[Data extracted from a collection]
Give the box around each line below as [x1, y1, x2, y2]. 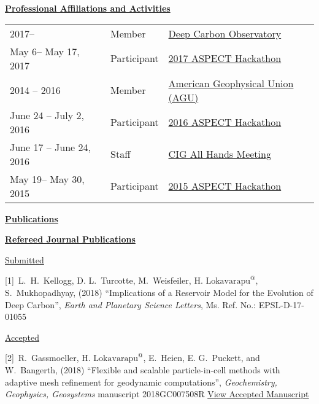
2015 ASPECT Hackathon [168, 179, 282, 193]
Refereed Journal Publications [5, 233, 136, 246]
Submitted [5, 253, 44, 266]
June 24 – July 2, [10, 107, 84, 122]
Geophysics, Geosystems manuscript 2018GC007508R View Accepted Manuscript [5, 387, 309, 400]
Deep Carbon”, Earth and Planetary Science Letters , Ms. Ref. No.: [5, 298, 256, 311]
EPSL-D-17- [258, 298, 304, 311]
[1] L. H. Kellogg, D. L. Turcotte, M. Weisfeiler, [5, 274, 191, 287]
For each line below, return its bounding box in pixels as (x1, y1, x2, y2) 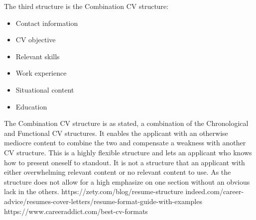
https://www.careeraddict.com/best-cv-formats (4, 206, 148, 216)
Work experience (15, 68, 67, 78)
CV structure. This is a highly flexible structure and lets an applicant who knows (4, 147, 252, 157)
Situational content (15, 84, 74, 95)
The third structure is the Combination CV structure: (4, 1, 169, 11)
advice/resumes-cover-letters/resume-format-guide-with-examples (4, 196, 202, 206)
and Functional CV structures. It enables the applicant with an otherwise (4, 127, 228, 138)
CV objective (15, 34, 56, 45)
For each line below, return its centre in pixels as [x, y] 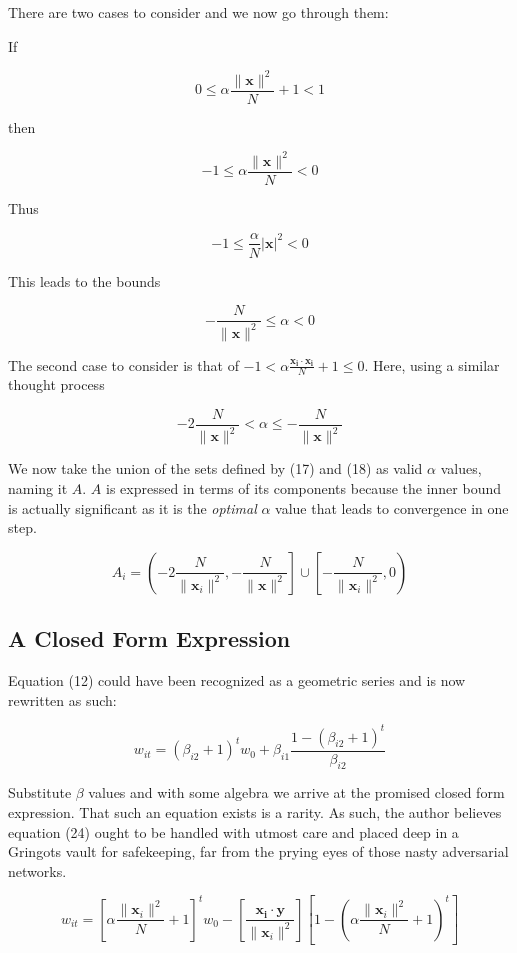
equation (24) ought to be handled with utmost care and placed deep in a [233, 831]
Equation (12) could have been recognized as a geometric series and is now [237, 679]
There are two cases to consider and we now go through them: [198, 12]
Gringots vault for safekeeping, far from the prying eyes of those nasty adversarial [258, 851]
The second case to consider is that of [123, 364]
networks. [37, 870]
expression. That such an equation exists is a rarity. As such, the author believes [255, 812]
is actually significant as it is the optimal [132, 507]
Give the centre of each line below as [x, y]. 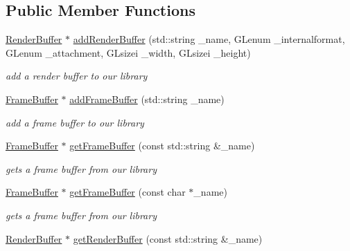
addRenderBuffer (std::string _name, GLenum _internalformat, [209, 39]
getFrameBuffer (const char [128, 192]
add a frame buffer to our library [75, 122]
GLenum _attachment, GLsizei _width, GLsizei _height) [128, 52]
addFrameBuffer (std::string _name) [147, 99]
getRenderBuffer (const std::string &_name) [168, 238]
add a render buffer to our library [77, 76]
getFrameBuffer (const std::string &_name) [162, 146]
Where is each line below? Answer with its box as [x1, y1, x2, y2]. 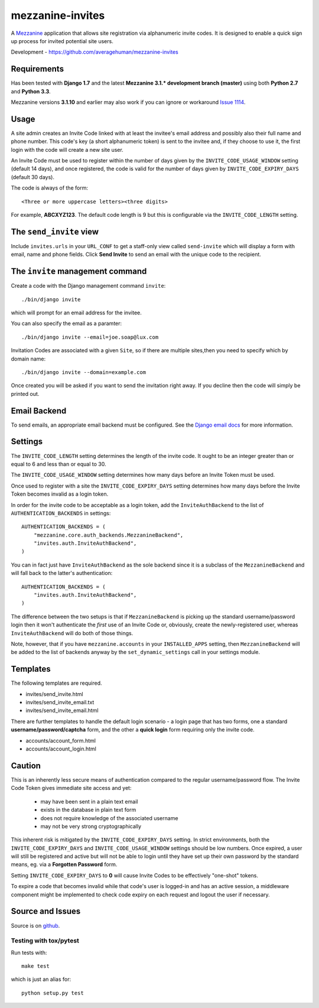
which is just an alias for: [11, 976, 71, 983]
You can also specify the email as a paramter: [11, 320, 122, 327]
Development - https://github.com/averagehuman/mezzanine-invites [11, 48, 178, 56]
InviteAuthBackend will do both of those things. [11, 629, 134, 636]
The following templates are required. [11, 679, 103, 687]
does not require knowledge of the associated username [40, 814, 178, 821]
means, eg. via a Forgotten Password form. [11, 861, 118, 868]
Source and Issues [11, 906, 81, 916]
...
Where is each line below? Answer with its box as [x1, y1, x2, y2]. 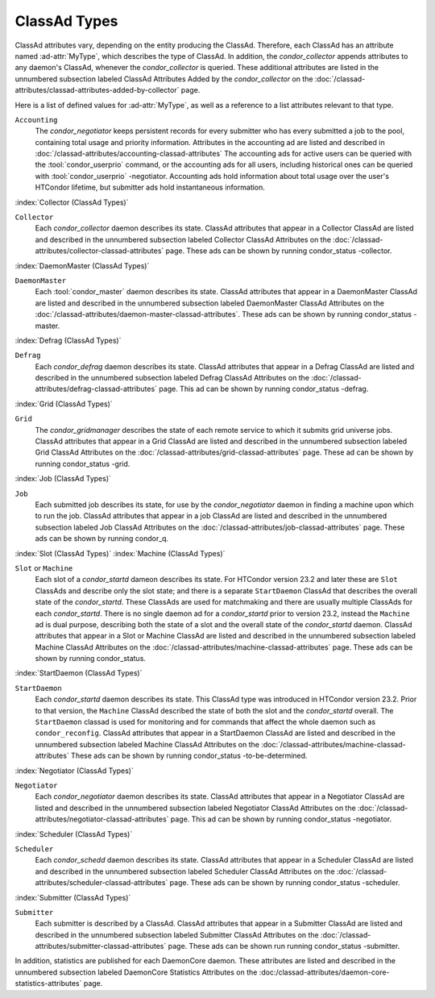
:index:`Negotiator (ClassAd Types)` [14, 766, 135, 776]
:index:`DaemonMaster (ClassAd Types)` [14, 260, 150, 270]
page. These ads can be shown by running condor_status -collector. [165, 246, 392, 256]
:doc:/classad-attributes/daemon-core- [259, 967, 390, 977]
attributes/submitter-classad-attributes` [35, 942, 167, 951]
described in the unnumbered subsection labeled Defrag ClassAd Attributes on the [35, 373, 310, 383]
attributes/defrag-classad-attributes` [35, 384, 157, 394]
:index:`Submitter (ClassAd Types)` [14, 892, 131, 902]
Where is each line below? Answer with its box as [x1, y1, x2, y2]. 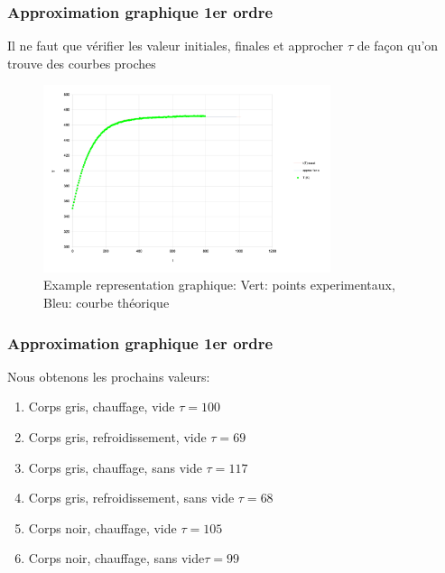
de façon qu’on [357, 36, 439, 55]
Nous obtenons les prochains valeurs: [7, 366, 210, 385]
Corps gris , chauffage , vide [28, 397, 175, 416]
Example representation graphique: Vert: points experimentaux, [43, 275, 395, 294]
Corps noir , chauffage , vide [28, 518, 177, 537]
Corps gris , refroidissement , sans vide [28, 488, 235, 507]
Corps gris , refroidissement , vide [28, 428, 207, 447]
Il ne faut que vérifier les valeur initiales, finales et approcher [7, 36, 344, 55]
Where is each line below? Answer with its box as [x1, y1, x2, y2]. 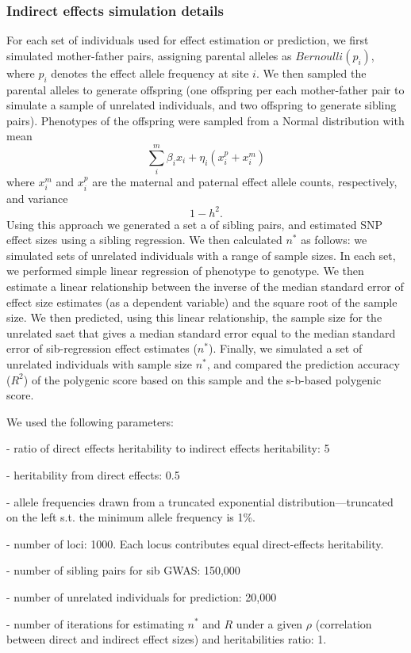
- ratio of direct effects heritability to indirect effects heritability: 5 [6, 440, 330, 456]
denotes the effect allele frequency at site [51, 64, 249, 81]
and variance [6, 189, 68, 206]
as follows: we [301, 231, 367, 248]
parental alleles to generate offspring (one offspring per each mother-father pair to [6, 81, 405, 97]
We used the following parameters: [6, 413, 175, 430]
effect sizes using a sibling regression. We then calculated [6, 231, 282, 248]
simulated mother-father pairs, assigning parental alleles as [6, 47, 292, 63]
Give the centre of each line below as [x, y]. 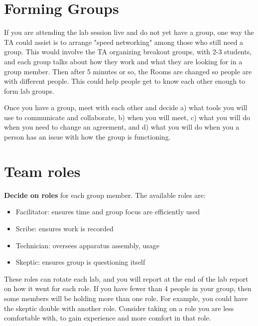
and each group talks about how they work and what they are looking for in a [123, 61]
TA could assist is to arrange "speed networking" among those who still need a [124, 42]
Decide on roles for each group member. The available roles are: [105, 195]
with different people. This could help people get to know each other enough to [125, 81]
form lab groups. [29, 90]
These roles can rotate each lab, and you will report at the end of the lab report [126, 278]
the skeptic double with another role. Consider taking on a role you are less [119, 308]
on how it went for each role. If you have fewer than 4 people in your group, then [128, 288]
* * *
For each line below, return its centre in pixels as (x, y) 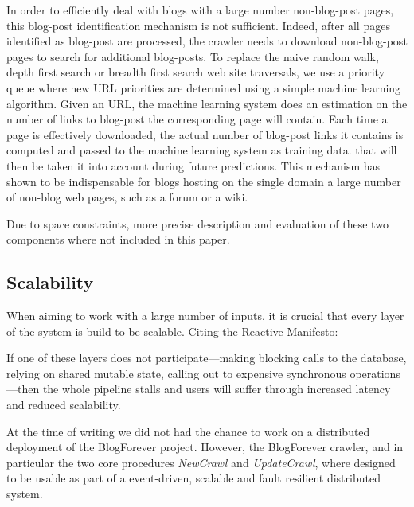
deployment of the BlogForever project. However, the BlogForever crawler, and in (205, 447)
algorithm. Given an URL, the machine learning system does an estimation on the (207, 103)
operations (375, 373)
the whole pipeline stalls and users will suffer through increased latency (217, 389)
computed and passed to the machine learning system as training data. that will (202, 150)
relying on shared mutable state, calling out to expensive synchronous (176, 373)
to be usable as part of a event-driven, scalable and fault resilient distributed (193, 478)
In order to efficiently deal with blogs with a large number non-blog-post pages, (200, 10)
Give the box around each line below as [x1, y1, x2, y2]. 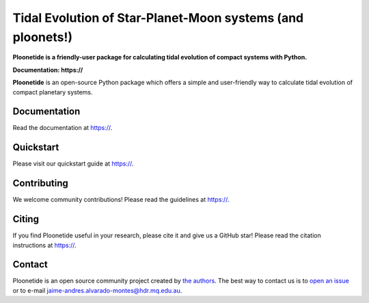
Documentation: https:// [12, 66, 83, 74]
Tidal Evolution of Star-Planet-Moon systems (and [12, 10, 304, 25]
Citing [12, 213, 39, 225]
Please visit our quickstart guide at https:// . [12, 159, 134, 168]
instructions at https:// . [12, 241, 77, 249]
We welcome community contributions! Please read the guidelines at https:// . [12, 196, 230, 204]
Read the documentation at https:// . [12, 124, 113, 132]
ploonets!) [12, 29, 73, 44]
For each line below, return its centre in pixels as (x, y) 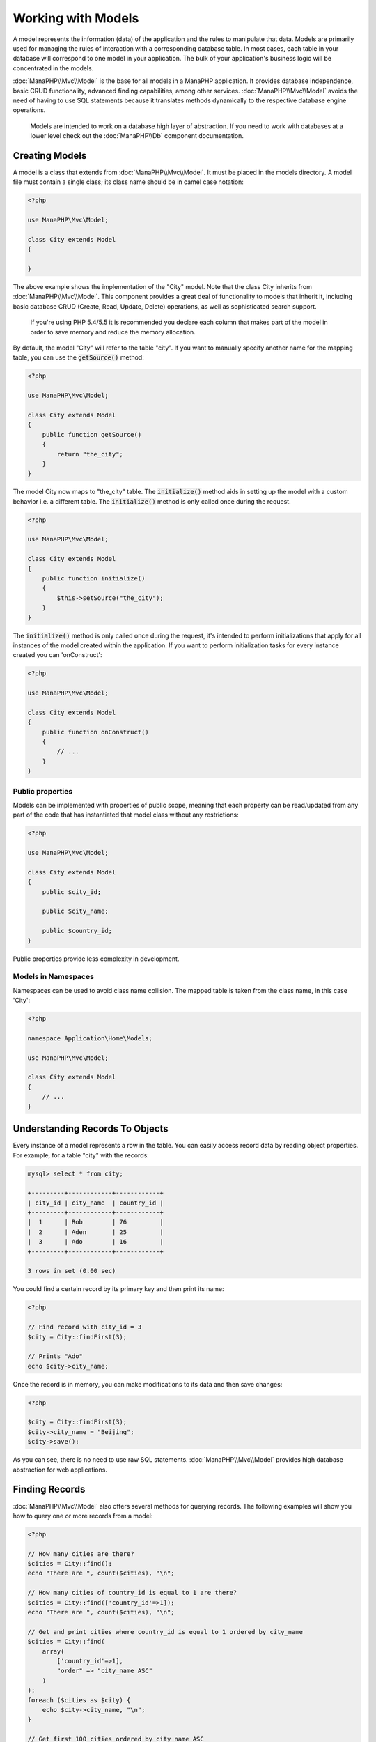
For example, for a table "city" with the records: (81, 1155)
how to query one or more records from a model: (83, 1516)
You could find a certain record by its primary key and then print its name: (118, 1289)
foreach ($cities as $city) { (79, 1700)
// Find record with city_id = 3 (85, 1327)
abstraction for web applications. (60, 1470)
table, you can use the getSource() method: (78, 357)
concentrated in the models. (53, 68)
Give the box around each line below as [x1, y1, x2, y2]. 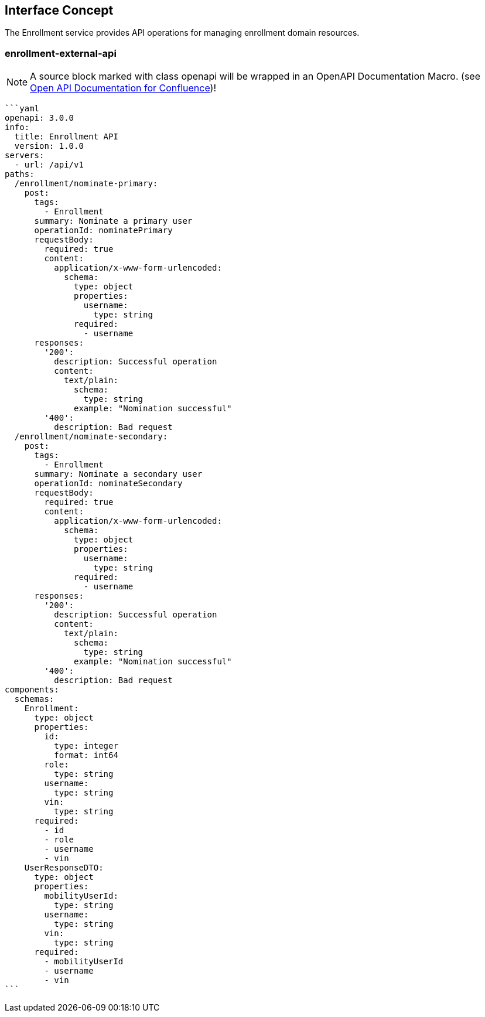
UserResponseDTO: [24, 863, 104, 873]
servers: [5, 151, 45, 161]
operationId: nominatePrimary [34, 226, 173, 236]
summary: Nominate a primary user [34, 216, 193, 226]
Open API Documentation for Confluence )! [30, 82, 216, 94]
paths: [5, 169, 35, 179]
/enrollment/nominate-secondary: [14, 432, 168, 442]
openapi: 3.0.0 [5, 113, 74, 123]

__What is needed__.
Look back at the entries above and repeat, unchanged, every line from the line holding "Work experience (15, 68, 67, 78)" through the line holding "CV objective (15, 34, 56, 45)".

__Answer__.
Work experience (15, 68, 67, 78)
CV structure. This is a highly flexible structure and lets an applicant who knows (4, 147, 252, 157)
Situational content (15, 84, 74, 95)
The third structure is the Combination CV structure: (4, 1, 169, 11)
advice/resumes-cover-letters/resume-format-guide-with-examples (4, 196, 202, 206)
and Functional CV structures. It enables the applicant with an otherwise (4, 127, 228, 138)
CV objective (15, 34, 56, 45)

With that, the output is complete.